Okazuje się, że żyją wśród nas ludzie już tak rozzuchwaleni swoją nietykalnością, bezczelni i traktujący nas niczym bydło, którzy mają czelność niczym biblijne „ przewrotne plemię” posunąć się do tak bezpardonowej napaści na Polskę i Polaków, że kwestionują  to nasze święte prawo. Oni plują nam prosto w twarz i dają do zrozumienia, że nie jesteśmy u siebie i nie mamy nic do powiedzenia we własnym kraju. 

Oto Gazeta Wyborcza rozpętała według starego wypróbowanego klucza „aferę”. Na początku jak zwykle z jej łam rozlega się głośny strzał startera:

„Aż 6 mln zł przyznało Ministerstwo Kultury na Muzeum Jana Pawła II i Prymasa Wyszyńskiego w Świątyni Opatrzności.
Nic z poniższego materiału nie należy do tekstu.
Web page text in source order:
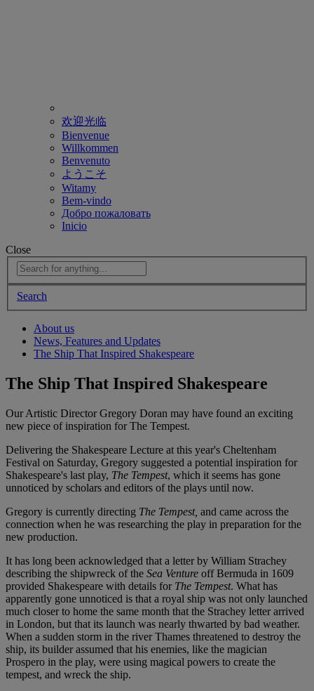
欢迎光临
Bienvenue
Willkommen
Benvenuto
ようこそ
Witamy
Bem-vindo
Добро пожаловать
Inicio
Close
Search
About us
News, Features and Updates
The Ship That Inspired Shakespeare
The Ship That Inspired Shakespeare
Our Artistic Director Gregory Doran may have found an exciting
new piece of inspiration for The Tempest.
Delivering the Shakespeare Lecture at this year's Cheltenham
Festival on Saturday, Gregory suggested a potential inspiration for
Shakespeare's last play, The Tempest, which it seems has gone
unnoticed by scholars and editors of the plays until now.
Gregory is currently directing The Tempest, and came across the
connection when he was researching the play in preparation for the
new production.
It has long been acknowledged that a letter by William Strachey
describing the shipwreck of the Sea Venture off Bermuda in 1609
provided Shakespeare with details for The Tempest. What has
apparently gone unnoticed is that a royal ship was not only launched
much closer to home the same month that the Strachey letter arrived
in London, but that its launch was nearly thwarted by bad weather.
When a sudden storm in the river Thames threatened to destroy the
ship, its builder assumed that his enemies, like the magician
Prospero in the play, were using magical powers to create the
tempest, and wreck the ship.
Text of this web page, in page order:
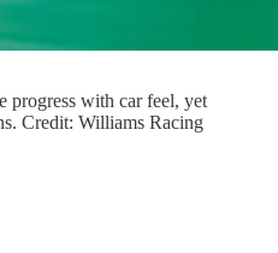
progress with car feel, yet
Credit: Williams Racing
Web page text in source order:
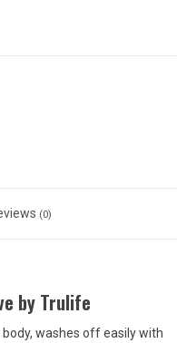
(0)
by Trulife
washes off easily with
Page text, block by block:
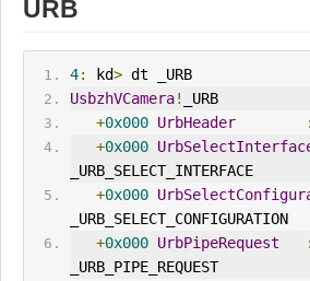
URB
4: kd> dt _URB
UsbzhVCamera!
_URB
+0x000 UrbHeader :
+0x000 UrbSelect
_URB_SELECT_INTERFACE
+0x000
_URB_SELECT_CONFIGURATION
+0x000 UrbPipeRequest
:
_URB_PIPE_REQUEST

To prawie połowa kwoty, jaką dostały pozostałe instytucje razem wzięte.”

Wyścig salonowych chartów rozpoczęty i zaczyna się gonitwa, której towarzyszy znajome ujadanie salonowych psów:

Konrad Sawicki publicysta katolickiego kwartalnika "Więź": Przyznanie Świątyni Opatrzności Bożej dotacji w wysokości 6 mln zł z kasy Ministerstwa Kultury i Dziedzictwa Narodowego budzi sprzeciw. Jest to decyzja szkodliwa i dla kultury, i dla Kościoła.

Chwilowo spuszczony ze smyczy przywiązanej do pancernej brzozy, Andrzej Stasiuk, na Onet.pl:  „Daliśmy 6 milionów. To znaczy minister kultury wyjął nam z kieszeni i bez pytania dał, jako dotację, na Centrum Opatrzności Bożej. Ważne, że dał bez pytania (…) Postać papieża nie ma już nic wspólnego z kulturą (…) wspólnym narodowym wysiłkiem uczyniliśmy z niej świątka, postać plemiennych z jasełek i przydomowego krasnala.”

I w końcu cyrkowy kundel z palikotowej sfory, Armand Ryfiński: "Złodzieje, oddajcie nasze miliony!"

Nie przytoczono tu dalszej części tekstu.